## Goal of the exercise
Whenever a line in the entries below includes the string "This", count that line. Report the total alone.

## Exercise input
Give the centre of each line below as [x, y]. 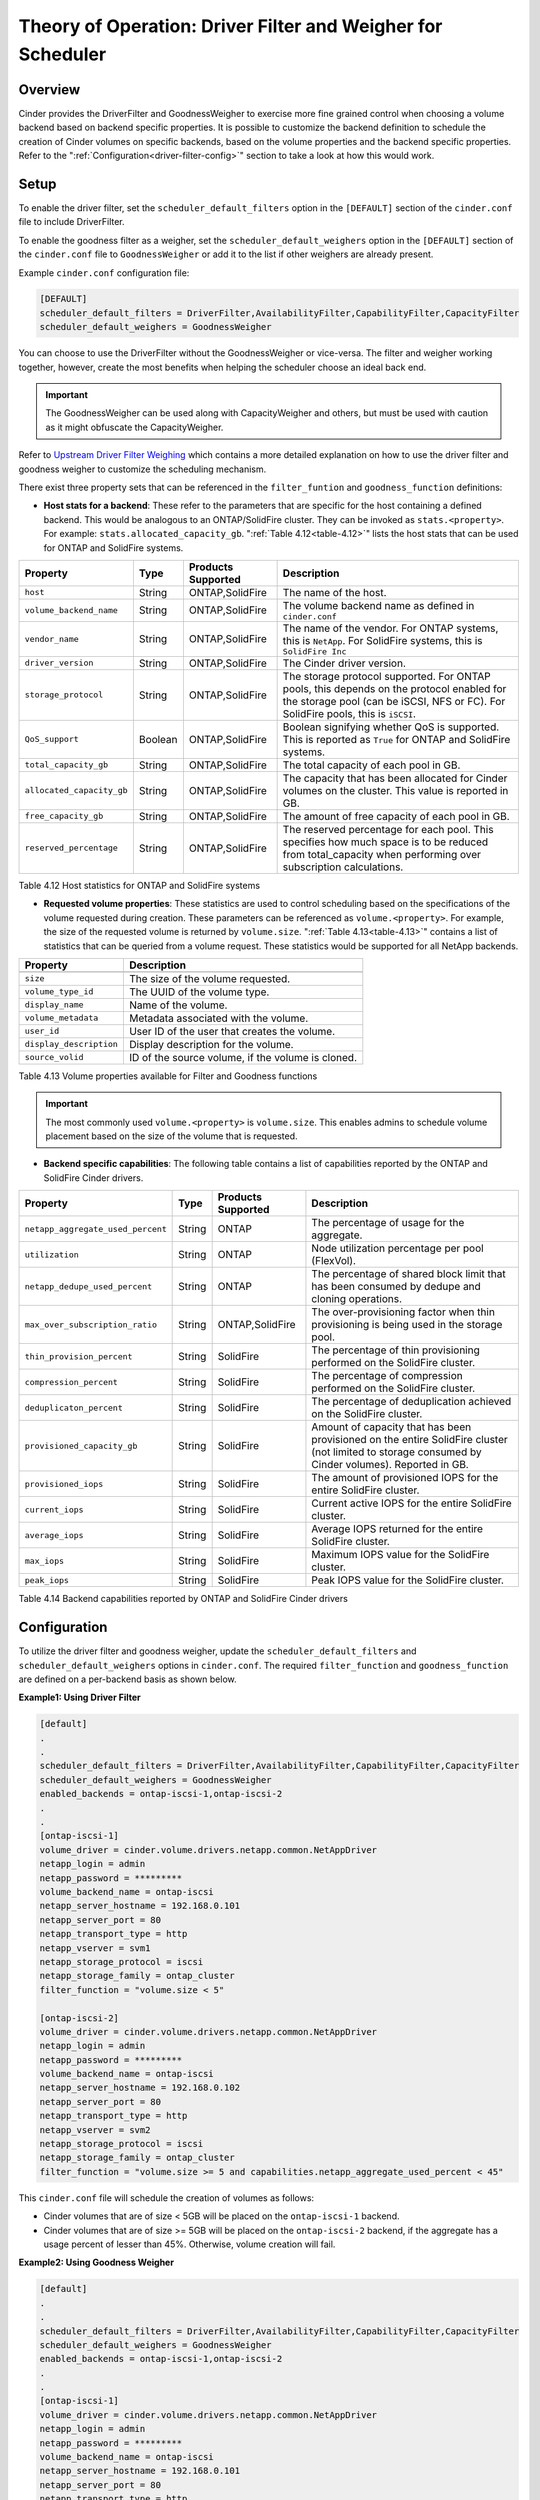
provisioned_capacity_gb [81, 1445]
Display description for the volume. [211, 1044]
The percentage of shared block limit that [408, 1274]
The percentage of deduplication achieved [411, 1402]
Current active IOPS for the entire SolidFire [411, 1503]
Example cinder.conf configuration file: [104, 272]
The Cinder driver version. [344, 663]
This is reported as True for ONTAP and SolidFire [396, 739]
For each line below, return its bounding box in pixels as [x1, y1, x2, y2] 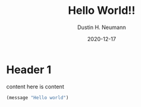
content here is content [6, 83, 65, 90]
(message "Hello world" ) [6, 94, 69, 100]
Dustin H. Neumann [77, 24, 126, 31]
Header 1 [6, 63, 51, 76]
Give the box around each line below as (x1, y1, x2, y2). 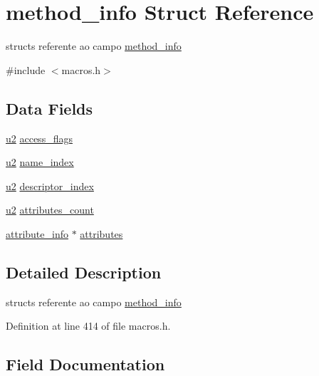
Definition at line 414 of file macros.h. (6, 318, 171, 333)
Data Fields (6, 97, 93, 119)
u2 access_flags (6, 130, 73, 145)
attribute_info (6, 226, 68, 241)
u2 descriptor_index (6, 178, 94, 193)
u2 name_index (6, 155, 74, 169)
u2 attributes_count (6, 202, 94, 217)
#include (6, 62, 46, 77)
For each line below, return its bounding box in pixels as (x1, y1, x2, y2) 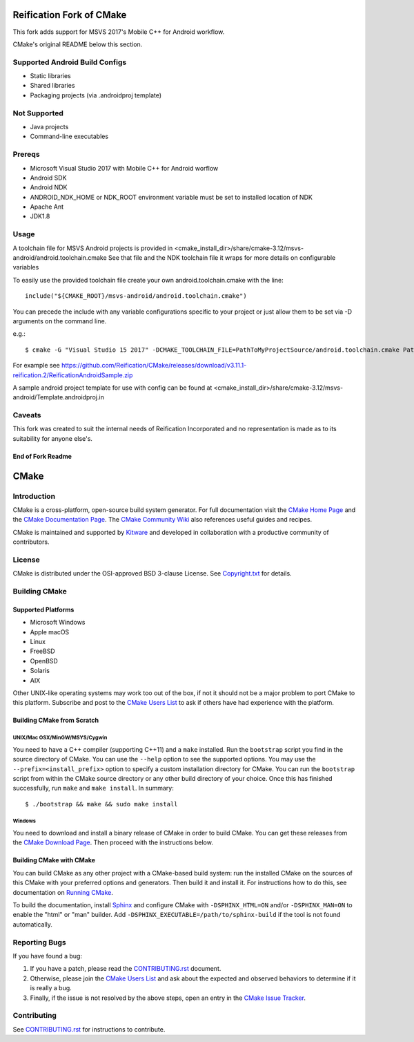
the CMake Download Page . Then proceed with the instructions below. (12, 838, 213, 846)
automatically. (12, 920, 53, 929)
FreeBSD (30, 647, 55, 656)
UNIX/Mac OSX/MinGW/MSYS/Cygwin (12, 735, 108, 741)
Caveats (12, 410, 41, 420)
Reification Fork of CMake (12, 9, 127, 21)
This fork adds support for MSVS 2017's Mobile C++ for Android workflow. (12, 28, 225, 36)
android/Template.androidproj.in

## Exercise answer
2